*** Provided data ***
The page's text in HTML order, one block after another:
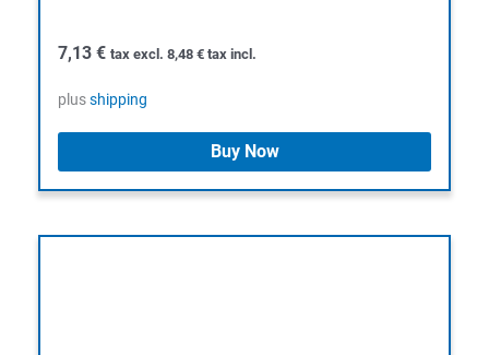
7,13 € tax excl. 8,48 € tax incl.
plusshipping
Buy Now
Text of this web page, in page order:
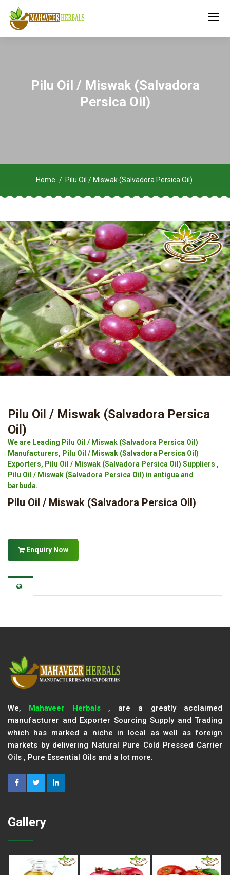
Pilu Oil / Miswak (Salvadora
Persica Oil)
Home Pilu Oil / Miswak (Salvadora Persica Oil)
Pilu Oil / Miswak (Salvadora Persica
Oil)
We are Leading Pilu Oil / Miswak (Salvadora Persica Oil)
Manufacturers, Pilu Oil / Miswak (Salvadora Persica Oil)
Exporters, Pilu Oil / Miswak (Salvadora Persica Oil) Suppliers ,
Pilu Oil / Miswak (Salvadora Persica Oil) in antigua and
barbuda.
Pilu Oil / Miswak (Salvadora Persica Oil)
Enquiry Now
We, Mahaveer Herbals, are a greatly acclaimed
manufacturer and Exporter Sourcing Supply and Trading
which has marked a niche in local as well as foreign
markets by delivering Natural Pure Cold Pressed Carrier
Oils , Pure Essential Oils and a lot more.
Gallery
*** End of Provided data ***
▶ [Brief] Gather up every line from the listing above in which the word "order" occurs.

▶ [Answer to this problem]
The page's text in HTML order, one block after another:
Text of this web page, in page order:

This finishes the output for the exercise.